Work request – In the records below, take the line containing "vision or not, all" and every line following it, and write them out exactly.
#### Record set
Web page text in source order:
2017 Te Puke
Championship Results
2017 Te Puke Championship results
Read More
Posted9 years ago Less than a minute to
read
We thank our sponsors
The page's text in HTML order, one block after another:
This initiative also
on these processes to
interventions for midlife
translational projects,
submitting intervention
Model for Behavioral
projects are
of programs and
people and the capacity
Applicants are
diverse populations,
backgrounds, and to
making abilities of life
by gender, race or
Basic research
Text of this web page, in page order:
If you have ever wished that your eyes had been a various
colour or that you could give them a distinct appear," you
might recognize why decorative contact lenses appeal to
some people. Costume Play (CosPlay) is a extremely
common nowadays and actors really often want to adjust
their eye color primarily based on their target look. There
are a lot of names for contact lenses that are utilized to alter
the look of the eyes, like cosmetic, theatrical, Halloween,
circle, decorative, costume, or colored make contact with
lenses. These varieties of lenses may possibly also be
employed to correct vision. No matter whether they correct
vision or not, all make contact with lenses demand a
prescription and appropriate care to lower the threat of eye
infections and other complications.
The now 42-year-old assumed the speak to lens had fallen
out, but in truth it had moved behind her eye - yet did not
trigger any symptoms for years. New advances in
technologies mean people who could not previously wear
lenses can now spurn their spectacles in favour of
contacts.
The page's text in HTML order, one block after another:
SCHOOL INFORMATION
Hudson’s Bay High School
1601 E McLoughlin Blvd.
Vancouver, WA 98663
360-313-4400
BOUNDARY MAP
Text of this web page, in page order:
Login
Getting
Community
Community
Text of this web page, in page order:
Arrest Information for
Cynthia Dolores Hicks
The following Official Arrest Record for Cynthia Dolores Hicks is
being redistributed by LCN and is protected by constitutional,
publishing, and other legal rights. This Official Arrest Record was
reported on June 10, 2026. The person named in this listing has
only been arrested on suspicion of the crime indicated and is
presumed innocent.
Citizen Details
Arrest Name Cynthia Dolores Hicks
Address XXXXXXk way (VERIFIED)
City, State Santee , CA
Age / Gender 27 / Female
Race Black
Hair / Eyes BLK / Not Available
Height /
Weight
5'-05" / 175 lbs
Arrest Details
########
Result for this task –
vision or not, all make contact with lenses demand a
prescription and appropriate care to lower the threat of eye
infections and other complications.
The now 42-year-old assumed the speak to lens had fallen
out, but in truth it had moved behind her eye - yet did not
trigger any symptoms for years. New advances in
technologies mean people who could not previously wear
lenses can now spurn their spectacles in favour of
contacts.
The page's text in HTML order, one block after another:
SCHOOL INFORMATION
Hudson’s Bay High School
1601 E McLoughlin Blvd.
Vancouver, WA 98663
360-313-4400
BOUNDARY MAP
Text of this web page, in page order:
Login
Getting
Community
Community
Text of this web page, in page order:
Arrest Information for
Cynthia Dolores Hicks
The following Official Arrest Record for Cynthia Dolores Hicks is
being redistributed by LCN and is protected by constitutional,
publishing, and other legal rights. This Official Arrest Record was
reported on June 10, 2026. The person named in this listing has
only been arrested on suspicion of the crime indicated and is
presumed innocent.
Citizen Details
Arrest Name Cynthia Dolores Hicks
Address XXXXXXk way (VERIFIED)
City, State Santee , CA
Age / Gender 27 / Female
Race Black
Hair / Eyes BLK / Not Available
Height /
Weight
5'-05" / 175 lbs
Arrest Details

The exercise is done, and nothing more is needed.